* [What needs to be done]:
Beginning at the top of the data below, restate every line word for word until the line containing "volver a leerlo? (12, 1004, 56, 1012)" has been included, and omit the pictures.

* [Supplied records]:

------

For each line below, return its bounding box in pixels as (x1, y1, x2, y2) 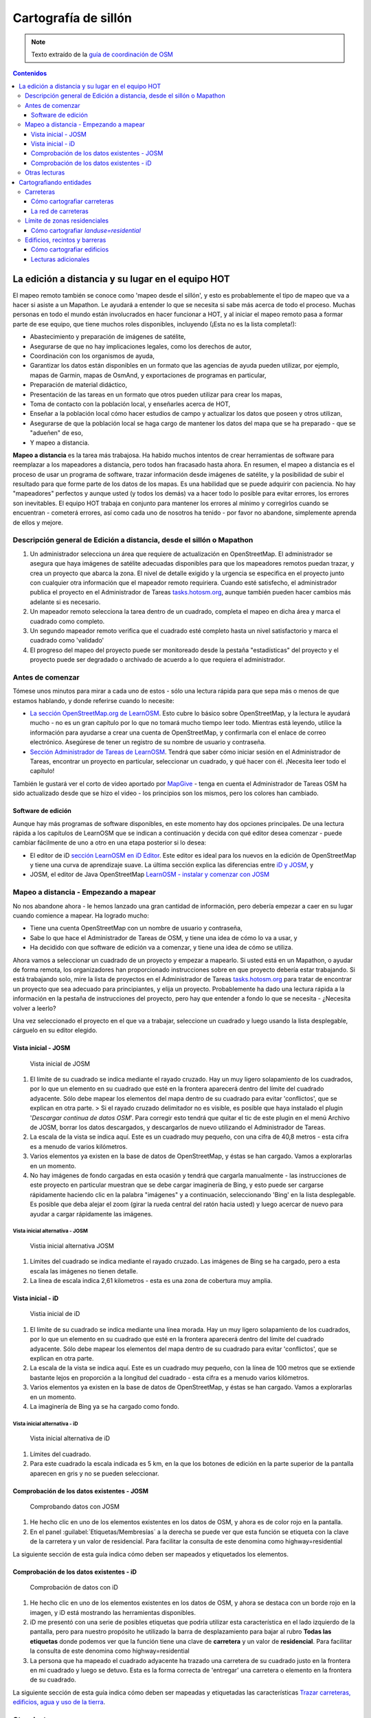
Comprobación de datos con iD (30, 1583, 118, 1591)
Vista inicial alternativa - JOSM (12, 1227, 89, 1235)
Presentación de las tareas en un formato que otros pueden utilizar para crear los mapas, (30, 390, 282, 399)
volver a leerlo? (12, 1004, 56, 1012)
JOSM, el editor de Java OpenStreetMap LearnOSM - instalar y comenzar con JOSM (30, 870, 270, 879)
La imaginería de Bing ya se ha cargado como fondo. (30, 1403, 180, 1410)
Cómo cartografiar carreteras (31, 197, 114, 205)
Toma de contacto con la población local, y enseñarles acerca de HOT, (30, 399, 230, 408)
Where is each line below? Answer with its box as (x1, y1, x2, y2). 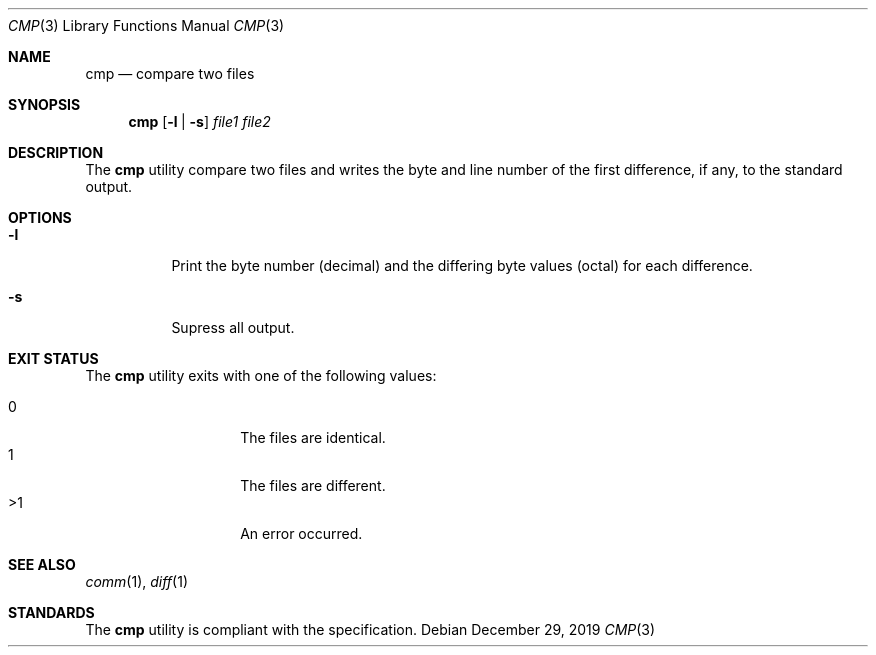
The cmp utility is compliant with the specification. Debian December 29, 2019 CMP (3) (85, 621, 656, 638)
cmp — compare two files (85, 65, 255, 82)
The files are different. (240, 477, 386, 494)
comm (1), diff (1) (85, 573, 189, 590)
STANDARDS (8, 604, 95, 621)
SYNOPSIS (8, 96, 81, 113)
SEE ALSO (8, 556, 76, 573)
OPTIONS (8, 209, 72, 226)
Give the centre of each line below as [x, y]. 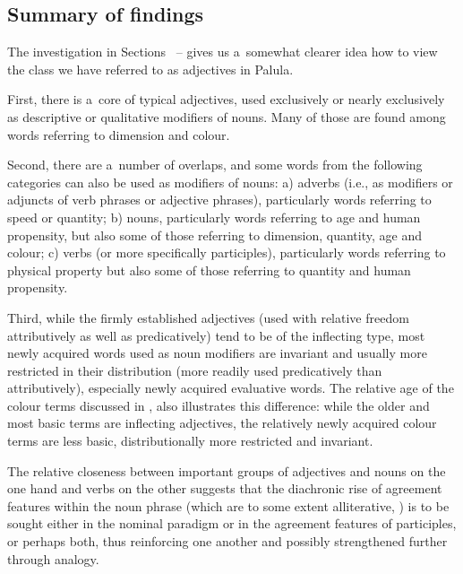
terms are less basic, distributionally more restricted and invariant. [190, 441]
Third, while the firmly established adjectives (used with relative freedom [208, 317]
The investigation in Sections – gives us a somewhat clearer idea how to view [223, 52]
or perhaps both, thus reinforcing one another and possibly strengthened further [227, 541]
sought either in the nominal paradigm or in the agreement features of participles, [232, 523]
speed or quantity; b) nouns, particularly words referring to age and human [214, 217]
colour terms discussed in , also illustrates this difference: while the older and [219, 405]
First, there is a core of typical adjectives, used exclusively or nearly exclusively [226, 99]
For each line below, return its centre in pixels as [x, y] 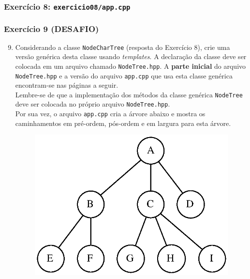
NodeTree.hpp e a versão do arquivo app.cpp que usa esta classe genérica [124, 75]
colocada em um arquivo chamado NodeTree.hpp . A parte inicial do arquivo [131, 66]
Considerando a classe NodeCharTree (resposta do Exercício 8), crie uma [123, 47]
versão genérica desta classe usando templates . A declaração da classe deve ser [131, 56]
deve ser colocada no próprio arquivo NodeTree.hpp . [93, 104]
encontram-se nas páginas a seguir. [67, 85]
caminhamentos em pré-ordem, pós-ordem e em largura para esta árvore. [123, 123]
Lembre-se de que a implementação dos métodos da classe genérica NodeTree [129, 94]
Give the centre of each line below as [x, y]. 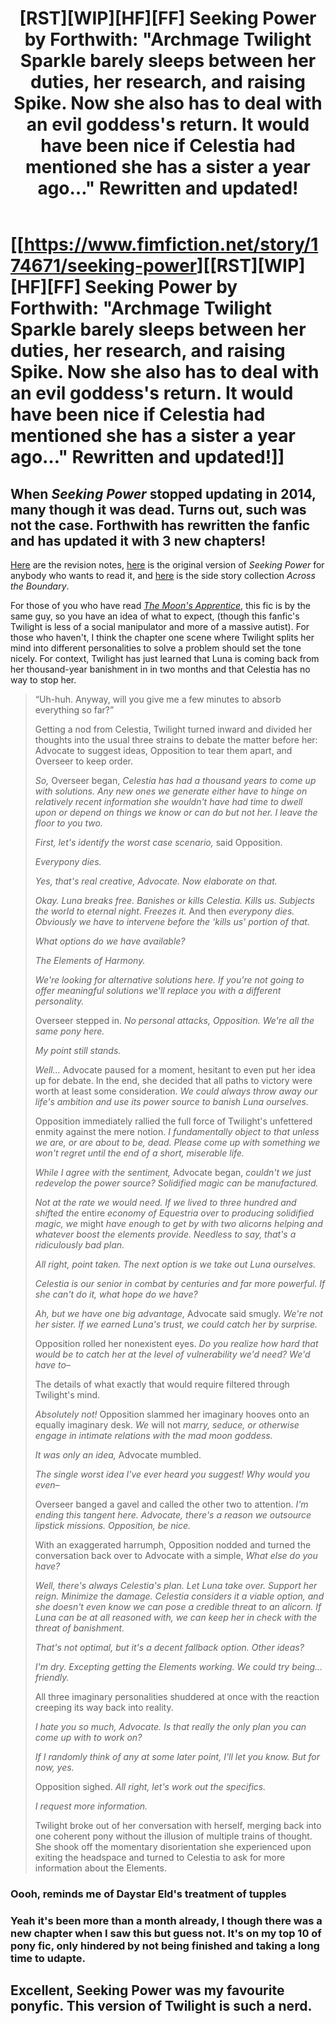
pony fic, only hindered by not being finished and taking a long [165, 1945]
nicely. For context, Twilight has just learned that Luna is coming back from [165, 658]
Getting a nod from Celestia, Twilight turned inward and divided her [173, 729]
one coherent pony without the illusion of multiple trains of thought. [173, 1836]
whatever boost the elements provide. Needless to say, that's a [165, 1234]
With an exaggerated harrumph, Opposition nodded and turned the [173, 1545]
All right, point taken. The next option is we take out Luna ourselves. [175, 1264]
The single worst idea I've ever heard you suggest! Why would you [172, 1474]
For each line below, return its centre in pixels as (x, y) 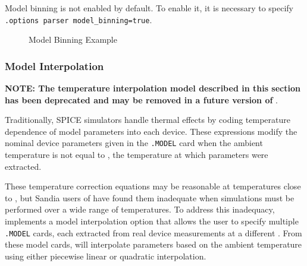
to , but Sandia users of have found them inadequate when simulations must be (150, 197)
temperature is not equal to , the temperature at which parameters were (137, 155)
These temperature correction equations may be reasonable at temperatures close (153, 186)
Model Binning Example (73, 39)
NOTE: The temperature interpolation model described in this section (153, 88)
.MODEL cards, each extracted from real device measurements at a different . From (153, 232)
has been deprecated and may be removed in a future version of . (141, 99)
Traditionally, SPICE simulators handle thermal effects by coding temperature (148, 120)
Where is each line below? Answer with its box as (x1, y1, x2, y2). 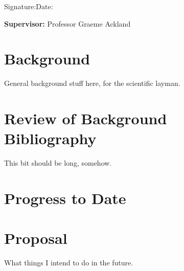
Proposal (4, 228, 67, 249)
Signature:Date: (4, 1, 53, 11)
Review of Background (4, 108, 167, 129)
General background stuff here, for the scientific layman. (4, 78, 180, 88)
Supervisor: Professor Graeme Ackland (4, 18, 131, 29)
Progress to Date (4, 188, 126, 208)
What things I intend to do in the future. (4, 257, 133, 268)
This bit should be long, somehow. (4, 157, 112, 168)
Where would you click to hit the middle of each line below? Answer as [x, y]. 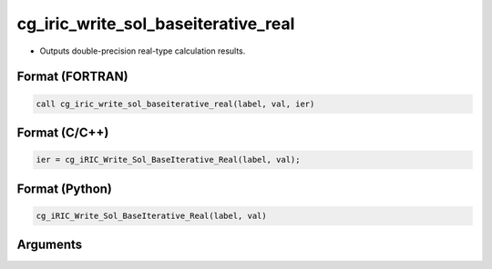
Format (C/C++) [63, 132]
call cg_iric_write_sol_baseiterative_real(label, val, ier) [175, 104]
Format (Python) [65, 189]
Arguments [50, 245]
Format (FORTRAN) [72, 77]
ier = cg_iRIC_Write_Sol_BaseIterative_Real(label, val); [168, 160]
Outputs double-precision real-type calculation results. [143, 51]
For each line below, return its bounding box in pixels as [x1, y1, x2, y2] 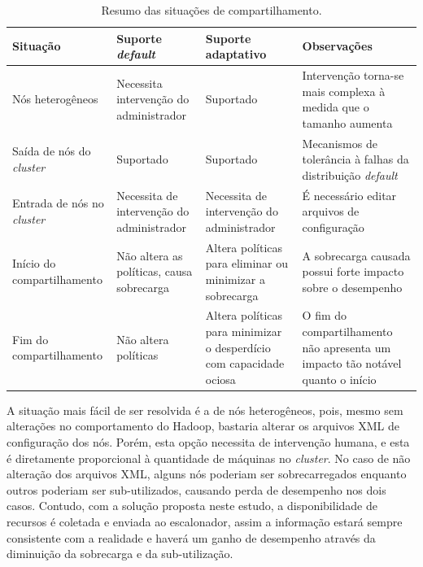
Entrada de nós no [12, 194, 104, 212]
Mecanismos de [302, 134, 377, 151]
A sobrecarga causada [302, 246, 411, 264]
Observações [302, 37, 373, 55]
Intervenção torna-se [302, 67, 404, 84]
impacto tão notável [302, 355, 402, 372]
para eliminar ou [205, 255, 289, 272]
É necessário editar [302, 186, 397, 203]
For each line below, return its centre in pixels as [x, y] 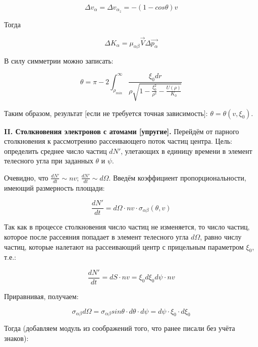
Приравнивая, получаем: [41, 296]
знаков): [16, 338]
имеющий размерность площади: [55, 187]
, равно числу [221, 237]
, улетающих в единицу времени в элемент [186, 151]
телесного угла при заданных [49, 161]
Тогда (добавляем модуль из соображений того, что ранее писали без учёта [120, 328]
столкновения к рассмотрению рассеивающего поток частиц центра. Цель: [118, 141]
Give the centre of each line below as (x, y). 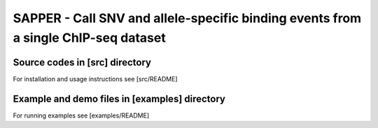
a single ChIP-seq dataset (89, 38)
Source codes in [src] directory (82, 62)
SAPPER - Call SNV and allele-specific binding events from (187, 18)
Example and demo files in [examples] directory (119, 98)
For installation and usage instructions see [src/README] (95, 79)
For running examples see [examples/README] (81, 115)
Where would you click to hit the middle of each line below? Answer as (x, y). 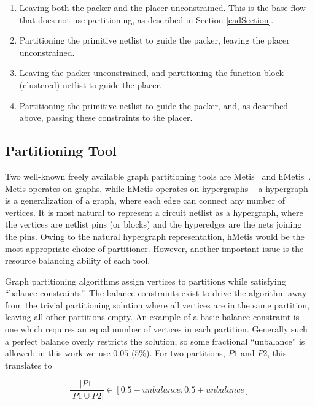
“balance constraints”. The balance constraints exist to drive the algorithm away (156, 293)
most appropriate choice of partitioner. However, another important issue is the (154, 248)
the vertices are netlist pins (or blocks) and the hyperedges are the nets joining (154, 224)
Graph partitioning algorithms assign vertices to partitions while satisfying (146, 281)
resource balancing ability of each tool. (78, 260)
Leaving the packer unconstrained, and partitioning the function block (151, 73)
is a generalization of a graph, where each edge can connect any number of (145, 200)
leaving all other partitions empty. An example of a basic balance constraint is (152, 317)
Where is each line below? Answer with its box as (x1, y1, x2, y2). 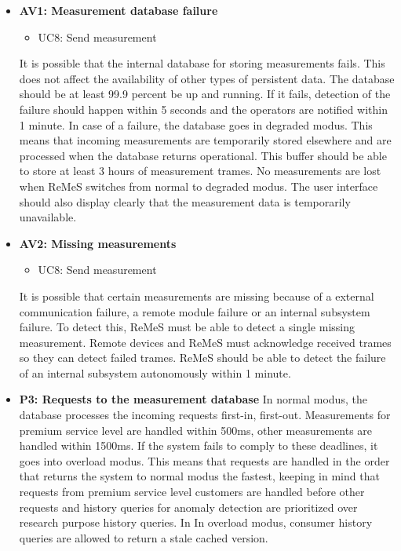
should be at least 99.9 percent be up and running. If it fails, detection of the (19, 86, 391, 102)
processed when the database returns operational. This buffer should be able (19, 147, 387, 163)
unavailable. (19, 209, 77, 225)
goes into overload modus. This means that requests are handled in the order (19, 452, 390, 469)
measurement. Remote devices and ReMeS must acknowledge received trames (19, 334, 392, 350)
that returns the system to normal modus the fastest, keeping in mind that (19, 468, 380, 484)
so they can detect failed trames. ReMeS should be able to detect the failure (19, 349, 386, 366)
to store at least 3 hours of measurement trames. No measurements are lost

------

* [Response area]:
For each line below, return its bounding box in pixels as (x1, y1, x2, y2) 
Comprobación de datos con iD (30, 1583, 118, 1591)
Vista inicial alternativa - JOSM (12, 1227, 89, 1235)
Presentación de las tareas en un formato que otros pueden utilizar para crear los mapas, (30, 390, 282, 399)
volver a leerlo? (12, 1004, 56, 1012)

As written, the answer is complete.